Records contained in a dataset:
# # # #

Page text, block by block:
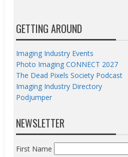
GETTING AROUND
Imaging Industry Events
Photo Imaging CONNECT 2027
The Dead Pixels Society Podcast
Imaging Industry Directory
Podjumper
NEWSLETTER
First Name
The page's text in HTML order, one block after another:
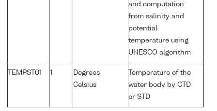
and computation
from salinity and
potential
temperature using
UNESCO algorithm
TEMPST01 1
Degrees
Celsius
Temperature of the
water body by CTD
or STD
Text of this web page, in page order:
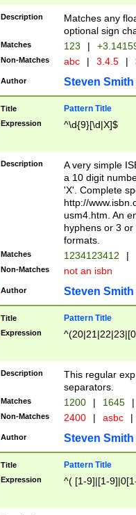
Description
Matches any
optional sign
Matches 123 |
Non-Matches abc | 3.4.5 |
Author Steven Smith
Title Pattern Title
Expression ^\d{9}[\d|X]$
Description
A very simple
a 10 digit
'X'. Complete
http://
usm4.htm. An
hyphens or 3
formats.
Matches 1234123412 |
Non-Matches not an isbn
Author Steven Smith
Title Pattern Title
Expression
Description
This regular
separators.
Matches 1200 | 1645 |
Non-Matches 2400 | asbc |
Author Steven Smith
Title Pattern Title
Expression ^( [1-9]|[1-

# # # #

Work request
Would you please retype all the data exactly? Leave out whatever pictures it holds.

Reply to the exercise
Page text, block by block:
GETTING AROUND
Imaging Industry Events
Photo Imaging CONNECT 2027
The Dead Pixels Society Podcast
Imaging Industry Directory
Podjumper
NEWSLETTER
First Name
The page's text in HTML order, one block after another:
and computation
from salinity and
potential
temperature using
UNESCO algorithm
TEMPST01 1
Degrees
Celsius
Temperature of the
water body by CTD
or STD
Text of this web page, in page order:
Description
Matches any
optional sign
Matches 123 |
Non-Matches abc | 3.4.5 |
Author Steven Smith
Title Pattern Title
Expression ^\d{9}[\d|X]$
Description
A very simple
a 10 digit
'X'. Complete
http://
usm4.htm. An
hyphens or 3
formats.
Matches 1234123412 |
Non-Matches not an isbn
Author Steven Smith
Title Pattern Title
Expression
Description
This regular
separators.
Matches 1200 | 1645 |
Non-Matches 2400 | asbc |
Author Steven Smith
Title Pattern Title
Expression ^( [1-9]|[1-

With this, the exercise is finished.